» EXERCISE GOAL:
When you reach the line below that has "Where would you", start returning lines exactly, and stop after the line that has "Os componentes mostram"; skip the pictures.

» RECORDED INFORMATION:
^^^^^^^^^^^^^^^^

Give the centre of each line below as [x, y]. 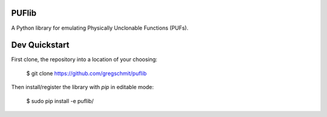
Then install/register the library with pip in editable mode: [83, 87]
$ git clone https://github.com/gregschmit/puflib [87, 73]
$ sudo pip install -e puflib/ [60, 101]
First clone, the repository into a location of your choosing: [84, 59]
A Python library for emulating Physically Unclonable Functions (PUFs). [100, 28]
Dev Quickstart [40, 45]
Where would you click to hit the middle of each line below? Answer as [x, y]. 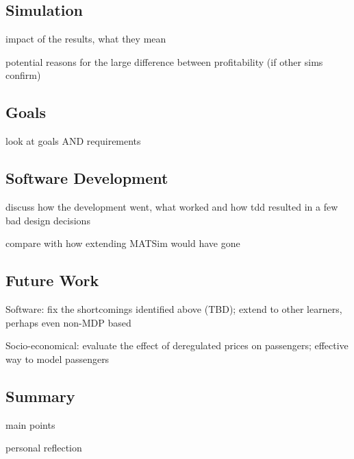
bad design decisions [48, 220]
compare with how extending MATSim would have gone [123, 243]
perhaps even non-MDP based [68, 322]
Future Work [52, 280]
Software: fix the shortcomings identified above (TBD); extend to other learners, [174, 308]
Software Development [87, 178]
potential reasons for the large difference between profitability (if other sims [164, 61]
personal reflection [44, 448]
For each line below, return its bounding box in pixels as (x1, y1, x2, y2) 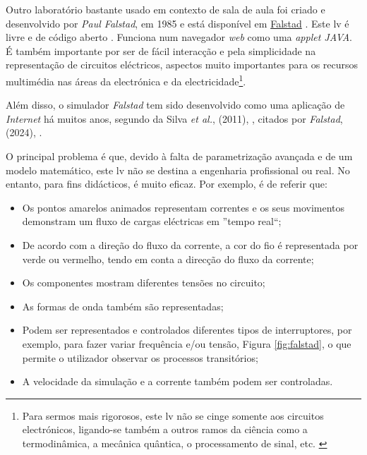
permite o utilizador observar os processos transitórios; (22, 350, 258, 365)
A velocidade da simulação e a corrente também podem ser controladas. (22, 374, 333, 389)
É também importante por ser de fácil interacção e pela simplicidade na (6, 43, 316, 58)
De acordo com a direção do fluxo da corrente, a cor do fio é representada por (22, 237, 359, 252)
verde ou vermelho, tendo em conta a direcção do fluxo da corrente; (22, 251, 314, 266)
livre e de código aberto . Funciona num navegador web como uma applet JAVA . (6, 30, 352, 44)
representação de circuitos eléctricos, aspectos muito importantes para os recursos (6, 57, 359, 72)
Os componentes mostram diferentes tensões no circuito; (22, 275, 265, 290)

^^^^^^^^^^^^^^^^

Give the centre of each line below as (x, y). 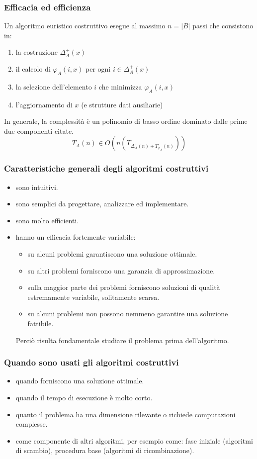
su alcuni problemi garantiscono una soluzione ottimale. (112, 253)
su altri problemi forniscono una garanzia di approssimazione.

^^^^^^^^^^^^^^^^

» TASK ANSWER:
Where would you click to hit the middle of each line below? Answer as [x, y]. 
bad design decisions [48, 220]
compare with how extending MATSim would have gone [123, 243]
perhaps even non-MDP based [68, 322]
Future Work [52, 280]
Software: fix the shortcomings identified above (TBD); extend to other learners, [174, 308]
Software Development [87, 178]
potential reasons for the large difference between profitability (if other sims [164, 61]
personal reflection [44, 448]
For each line below, return its bounding box in pixels as (x1, y1, x2, y2) 
permite o utilizador observar os processos transitórios; (22, 350, 258, 365)
A velocidade da simulação e a corrente também podem ser controladas. (22, 374, 333, 389)
É também importante por ser de fácil interacção e pela simplicidade na (6, 43, 316, 58)
De acordo com a direção do fluxo da corrente, a cor do fio é representada por (22, 237, 359, 252)
verde ou vermelho, tendo em conta a direcção do fluxo da corrente; (22, 251, 314, 266)
livre e de código aberto . Funciona num navegador web como uma applet JAVA . (6, 30, 352, 44)
representação de circuitos eléctricos, aspectos muito importantes para os recursos (6, 57, 359, 72)
Os componentes mostram diferentes tensões no circuito; (22, 275, 265, 290)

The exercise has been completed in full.